I hope that WAISers that had the patience to read through this long post will agree with me that this is a truly beautiful and simple explanation of a complicated phenomenon that I discovered by accident with an improvised sundial in my backyard more than 20 years ago. I hope that my description of the explanation was clear enough that anyone could follow it, even a 9-year-old child, though the length of it probably exceeds the attention span of a 9-year-old, and perhaps many adults as well. And I hope that WAISers will also agree that the hero of my story are two scientists, Eratosthenes and my friend Alfred Kaufman. Both Eratosthenes and Al Kaufman were great men, and they were both scientists.

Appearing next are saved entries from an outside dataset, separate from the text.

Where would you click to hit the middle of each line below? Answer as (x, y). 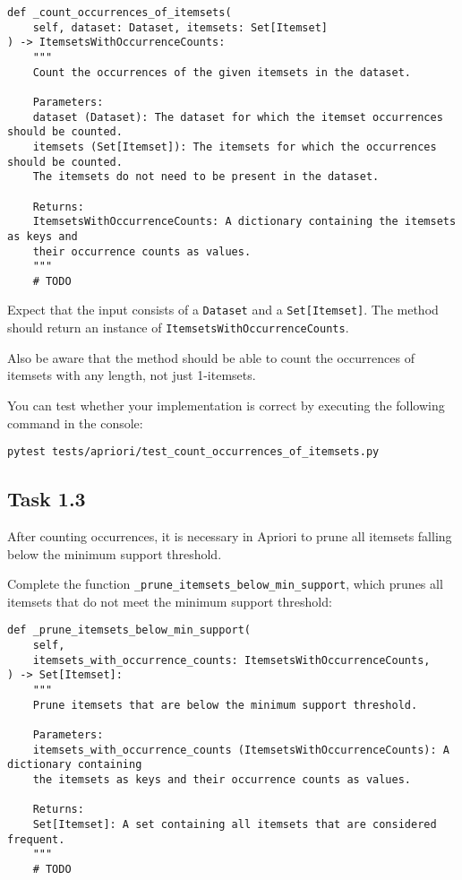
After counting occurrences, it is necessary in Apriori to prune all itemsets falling (230, 536)
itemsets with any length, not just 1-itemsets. (132, 375)
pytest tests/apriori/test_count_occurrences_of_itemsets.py (193, 452)
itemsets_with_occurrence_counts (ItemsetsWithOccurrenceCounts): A (241, 750)
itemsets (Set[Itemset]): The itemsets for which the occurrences (235, 147)
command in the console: (75, 423)
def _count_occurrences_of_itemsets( (120, 13)
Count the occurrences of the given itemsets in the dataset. (222, 72)
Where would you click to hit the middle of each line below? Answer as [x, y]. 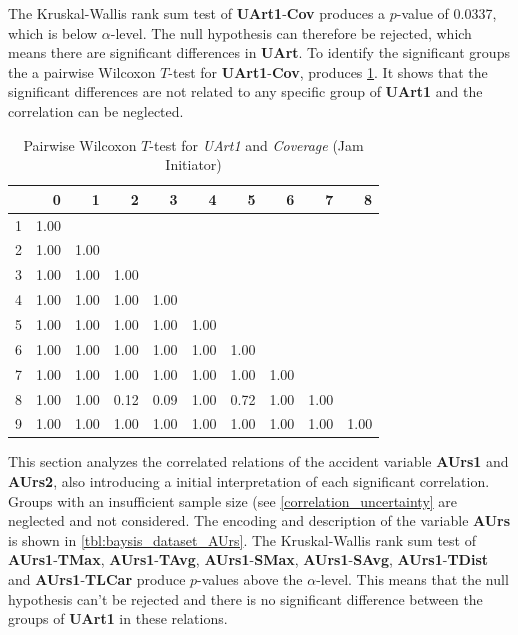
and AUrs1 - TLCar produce [97, 579]
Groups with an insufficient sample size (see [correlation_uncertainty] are [233, 500]
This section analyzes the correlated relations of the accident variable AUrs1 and [258, 461]
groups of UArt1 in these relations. [118, 618]
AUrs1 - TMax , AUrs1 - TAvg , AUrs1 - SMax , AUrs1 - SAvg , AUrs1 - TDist [248, 559]
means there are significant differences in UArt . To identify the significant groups [259, 52]
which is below [53, 32]
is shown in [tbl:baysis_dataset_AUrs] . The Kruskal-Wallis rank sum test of [242, 539]
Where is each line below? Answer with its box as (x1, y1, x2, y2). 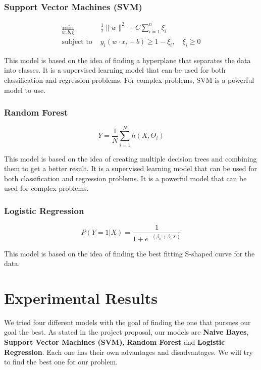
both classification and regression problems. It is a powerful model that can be (4, 173, 247, 183)
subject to (62, 38, 92, 45)
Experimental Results (4, 287, 158, 308)
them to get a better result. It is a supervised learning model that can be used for (4, 163, 257, 174)
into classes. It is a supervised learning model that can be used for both (4, 65, 226, 75)
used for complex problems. (4, 183, 89, 193)
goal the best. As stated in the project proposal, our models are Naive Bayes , (4, 327, 249, 337)
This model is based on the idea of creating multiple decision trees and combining (4, 153, 257, 164)
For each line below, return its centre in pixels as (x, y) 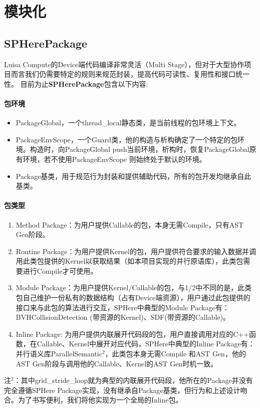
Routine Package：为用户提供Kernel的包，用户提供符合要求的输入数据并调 (136, 251)
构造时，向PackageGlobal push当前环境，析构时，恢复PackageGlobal (140, 149)
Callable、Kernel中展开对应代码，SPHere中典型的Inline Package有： (146, 344)
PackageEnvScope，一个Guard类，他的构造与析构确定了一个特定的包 (127, 139)
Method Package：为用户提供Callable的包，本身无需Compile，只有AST (130, 224)
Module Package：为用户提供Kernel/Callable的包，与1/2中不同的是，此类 (134, 287)
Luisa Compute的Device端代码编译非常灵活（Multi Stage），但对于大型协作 (124, 64)
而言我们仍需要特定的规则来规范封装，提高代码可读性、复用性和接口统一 (130, 74)

Our string quartet also mentioned in my story was called the Wolf Gang, a pun on the name of another great man, perhaps the greatest of all men who ever lived. All of us in the Wolf Gang loved the music that this greatest of all men, Wolfgang Amadeus Mozart wrote and played his music often. I would like to lovingly dedicate this post to the memory of these three great men, a long dead Greek scientist, an American scientist who died earlier this year, and an Austrian composer, who died 225 years ago on December 5, 1791. In a few days it will be the first anniversary of the death of Al Kaufman. Rest in peace my good friend.
JE comments: A wonderful tribute to all three men. I think I understand Istvan Simon's careful explanation, although I'm not sure I could replicate the experiment...yet. When necessary, it's useful to "plead the Fifth" and say I'm a Humanist.
A very happy 2017 to you and your family, Istvan.